** Opening MATERIAL FOR THIS TASK block **
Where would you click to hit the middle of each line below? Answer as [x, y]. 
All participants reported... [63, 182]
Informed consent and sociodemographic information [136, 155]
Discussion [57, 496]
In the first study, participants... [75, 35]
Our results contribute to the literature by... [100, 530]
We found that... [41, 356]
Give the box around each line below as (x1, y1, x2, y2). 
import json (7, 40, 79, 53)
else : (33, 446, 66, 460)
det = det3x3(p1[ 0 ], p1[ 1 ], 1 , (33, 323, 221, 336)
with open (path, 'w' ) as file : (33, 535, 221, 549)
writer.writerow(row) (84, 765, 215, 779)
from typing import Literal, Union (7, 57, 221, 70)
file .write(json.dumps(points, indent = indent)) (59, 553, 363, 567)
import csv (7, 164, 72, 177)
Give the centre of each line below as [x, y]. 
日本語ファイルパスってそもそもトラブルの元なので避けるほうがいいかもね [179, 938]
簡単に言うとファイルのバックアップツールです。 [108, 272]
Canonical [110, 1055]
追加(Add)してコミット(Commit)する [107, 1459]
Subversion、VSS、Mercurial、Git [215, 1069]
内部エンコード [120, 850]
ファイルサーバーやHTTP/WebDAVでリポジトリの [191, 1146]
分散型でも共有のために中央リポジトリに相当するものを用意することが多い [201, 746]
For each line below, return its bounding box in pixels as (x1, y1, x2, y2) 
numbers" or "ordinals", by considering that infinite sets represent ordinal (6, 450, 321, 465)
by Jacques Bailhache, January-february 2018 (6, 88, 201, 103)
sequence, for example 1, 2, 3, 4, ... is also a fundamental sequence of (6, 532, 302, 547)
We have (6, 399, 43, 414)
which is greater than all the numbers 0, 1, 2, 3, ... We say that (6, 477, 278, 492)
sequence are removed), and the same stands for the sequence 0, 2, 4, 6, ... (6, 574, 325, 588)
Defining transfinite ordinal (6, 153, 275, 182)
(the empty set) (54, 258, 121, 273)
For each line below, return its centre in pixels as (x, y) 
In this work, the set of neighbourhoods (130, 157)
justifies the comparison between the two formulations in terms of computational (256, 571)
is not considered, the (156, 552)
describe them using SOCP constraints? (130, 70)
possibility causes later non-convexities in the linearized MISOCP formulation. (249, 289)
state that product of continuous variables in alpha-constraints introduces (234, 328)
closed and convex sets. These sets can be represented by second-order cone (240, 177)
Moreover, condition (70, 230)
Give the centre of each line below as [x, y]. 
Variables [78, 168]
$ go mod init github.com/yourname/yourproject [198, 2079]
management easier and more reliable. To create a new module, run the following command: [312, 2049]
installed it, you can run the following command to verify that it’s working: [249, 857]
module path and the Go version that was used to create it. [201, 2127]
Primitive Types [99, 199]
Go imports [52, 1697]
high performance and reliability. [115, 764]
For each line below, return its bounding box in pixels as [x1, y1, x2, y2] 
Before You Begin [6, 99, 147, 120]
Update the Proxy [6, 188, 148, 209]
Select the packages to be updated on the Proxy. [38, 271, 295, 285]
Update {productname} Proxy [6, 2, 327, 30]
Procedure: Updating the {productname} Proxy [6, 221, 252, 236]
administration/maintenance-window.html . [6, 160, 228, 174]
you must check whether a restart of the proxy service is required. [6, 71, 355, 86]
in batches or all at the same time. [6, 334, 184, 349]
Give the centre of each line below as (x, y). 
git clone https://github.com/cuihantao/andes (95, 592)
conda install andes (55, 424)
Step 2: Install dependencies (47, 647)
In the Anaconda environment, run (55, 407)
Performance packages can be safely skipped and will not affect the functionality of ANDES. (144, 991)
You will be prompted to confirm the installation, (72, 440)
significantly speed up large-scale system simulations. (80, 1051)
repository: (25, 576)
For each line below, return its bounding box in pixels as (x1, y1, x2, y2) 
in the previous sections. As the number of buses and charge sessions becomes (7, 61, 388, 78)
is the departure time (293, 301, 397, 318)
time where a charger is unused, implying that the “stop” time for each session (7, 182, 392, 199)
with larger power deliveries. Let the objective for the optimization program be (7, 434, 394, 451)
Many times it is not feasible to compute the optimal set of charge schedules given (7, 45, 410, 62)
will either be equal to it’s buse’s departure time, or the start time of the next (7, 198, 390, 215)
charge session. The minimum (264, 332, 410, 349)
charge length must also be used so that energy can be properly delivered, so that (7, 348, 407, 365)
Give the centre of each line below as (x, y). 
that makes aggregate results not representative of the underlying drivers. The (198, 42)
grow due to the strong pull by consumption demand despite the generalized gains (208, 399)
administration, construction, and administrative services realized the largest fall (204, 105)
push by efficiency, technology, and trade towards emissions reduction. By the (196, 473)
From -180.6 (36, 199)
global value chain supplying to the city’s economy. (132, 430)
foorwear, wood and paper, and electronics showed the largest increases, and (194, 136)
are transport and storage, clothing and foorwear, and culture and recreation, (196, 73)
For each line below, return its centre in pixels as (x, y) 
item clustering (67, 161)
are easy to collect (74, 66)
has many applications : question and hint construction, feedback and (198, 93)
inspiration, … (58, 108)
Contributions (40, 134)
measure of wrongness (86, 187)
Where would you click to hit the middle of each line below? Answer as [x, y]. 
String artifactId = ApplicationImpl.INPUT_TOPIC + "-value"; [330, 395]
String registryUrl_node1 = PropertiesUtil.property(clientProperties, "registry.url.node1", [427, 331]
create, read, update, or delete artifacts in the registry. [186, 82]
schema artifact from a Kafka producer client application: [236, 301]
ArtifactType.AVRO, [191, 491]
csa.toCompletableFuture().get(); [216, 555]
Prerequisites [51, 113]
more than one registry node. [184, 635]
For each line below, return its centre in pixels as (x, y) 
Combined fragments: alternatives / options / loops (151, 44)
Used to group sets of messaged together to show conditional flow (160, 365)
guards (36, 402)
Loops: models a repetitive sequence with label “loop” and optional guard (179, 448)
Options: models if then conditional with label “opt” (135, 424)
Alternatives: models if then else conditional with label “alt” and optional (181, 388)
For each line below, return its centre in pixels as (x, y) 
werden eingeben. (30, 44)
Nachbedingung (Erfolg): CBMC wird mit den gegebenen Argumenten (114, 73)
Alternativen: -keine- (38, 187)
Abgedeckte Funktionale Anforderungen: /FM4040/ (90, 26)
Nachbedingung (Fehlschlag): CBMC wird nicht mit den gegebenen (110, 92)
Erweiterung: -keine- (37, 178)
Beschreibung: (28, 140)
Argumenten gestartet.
** Closing MATERIAL FOR THIS TASK block **
In the entries above, the lines from the one bearing "significantly speed up" up to and including the one bearing "charge session. The" should be transcribed exactly; no other line is wanted.

▶ TASK OUTPUT
significantly speed up large-scale system simulations. (80, 1051)
repository: (25, 576)
For each line below, return its bounding box in pixels as (x1, y1, x2, y2) 
in the previous sections. As the number of buses and charge sessions becomes (7, 61, 388, 78)
is the departure time (293, 301, 397, 318)
time where a charger is unused, implying that the “stop” time for each session (7, 182, 392, 199)
with larger power deliveries. Let the objective for the optimization program be (7, 434, 394, 451)
Many times it is not feasible to compute the optimal set of charge schedules given (7, 45, 410, 62)
will either be equal to it’s buse’s departure time, or the start time of the next (7, 198, 390, 215)
charge session. The minimum (264, 332, 410, 349)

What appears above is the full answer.